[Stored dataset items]
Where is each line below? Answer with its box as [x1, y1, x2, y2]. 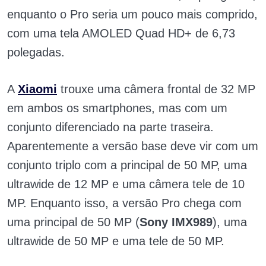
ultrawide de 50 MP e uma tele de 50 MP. [7, 235, 224, 248]
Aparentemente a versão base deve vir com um [7, 140, 258, 153]
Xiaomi [18, 83, 57, 96]
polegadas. [7, 46, 65, 59]
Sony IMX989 [140, 216, 213, 229]
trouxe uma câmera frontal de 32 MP [57, 83, 255, 96]
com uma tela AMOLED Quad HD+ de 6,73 [7, 27, 235, 40]
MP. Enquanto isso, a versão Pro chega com [7, 197, 242, 210]
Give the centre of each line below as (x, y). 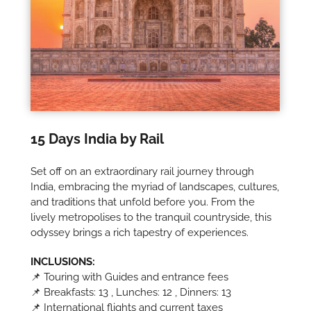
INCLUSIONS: (63, 262)
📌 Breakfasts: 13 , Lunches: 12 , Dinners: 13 (131, 293)
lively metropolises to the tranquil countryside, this (151, 218)
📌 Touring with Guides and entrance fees (130, 277)
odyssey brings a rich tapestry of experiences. (140, 233)
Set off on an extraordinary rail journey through (143, 172)
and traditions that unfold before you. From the (143, 202)
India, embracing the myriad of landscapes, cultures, (155, 187)
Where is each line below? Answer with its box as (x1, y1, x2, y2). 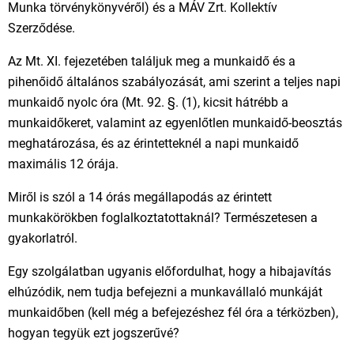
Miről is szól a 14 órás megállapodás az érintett (8, 190, 272, 205)
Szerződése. (8, 21, 75, 36)
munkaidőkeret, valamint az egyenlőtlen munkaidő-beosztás (8, 115, 342, 130)
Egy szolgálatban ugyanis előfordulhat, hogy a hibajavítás (8, 264, 331, 279)
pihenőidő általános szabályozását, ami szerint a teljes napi (8, 74, 341, 89)
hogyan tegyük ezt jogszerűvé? (8, 326, 179, 341)
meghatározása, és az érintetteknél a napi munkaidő (8, 136, 299, 151)
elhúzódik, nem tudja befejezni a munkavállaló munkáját (8, 284, 322, 299)
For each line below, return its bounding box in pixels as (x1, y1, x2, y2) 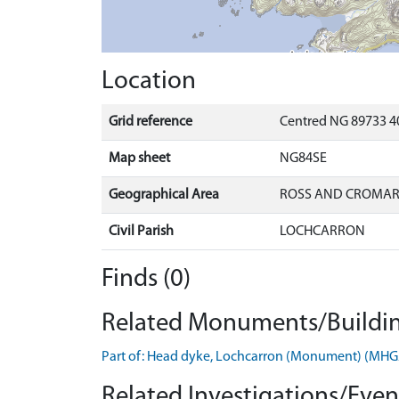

Brief: Restate every entry above word for word; no picture belongs in the copy.

Task solution:
Where is each line below? Answer with its box as [x1, y1, x2, y2]. 
ultrawide de 50 MP e uma tele de 50 MP. [7, 235, 224, 248]
Aparentemente a versão base deve vir com um [7, 140, 258, 153]
Xiaomi [18, 83, 57, 96]
polegadas. [7, 46, 65, 59]
Sony IMX989 [140, 216, 213, 229]
trouxe uma câmera frontal de 32 MP [57, 83, 255, 96]
com uma tela AMOLED Quad HD+ de 6,73 [7, 27, 235, 40]
MP. Enquanto isso, a versão Pro chega com [7, 197, 242, 210]
Give the centre of each line below as (x, y). 
INCLUSIONS: (63, 262)
📌 Breakfasts: 13 , Lunches: 12 , Dinners: 13 (131, 293)
lively metropolises to the tranquil countryside, this (151, 218)
📌 Touring with Guides and entrance fees (130, 277)
odyssey brings a rich tapestry of experiences. (140, 233)
Set off on an extraordinary rail journey through (143, 172)
and traditions that unfold before you. From the (143, 202)
India, embracing the myriad of landscapes, cultures, (155, 187)
Where is each line below? Answer with its box as (x1, y1, x2, y2). 
Miről is szól a 14 órás megállapodás az érintett (8, 190, 272, 205)
Szerződése. (8, 21, 75, 36)
munkaidőkeret, valamint az egyenlőtlen munkaidő-beosztás (8, 115, 342, 130)
Egy szolgálatban ugyanis előfordulhat, hogy a hibajavítás (8, 264, 331, 279)
pihenőidő általános szabályozását, ami szerint a teljes napi (8, 74, 341, 89)
hogyan tegyük ezt jogszerűvé? (8, 326, 179, 341)
meghatározása, és az érintetteknél a napi munkaidő (8, 136, 299, 151)
elhúzódik, nem tudja befejezni a munkavállaló munkáját (8, 284, 322, 299)
For each line below, return its bounding box in pixels as (x1, y1, x2, y2) 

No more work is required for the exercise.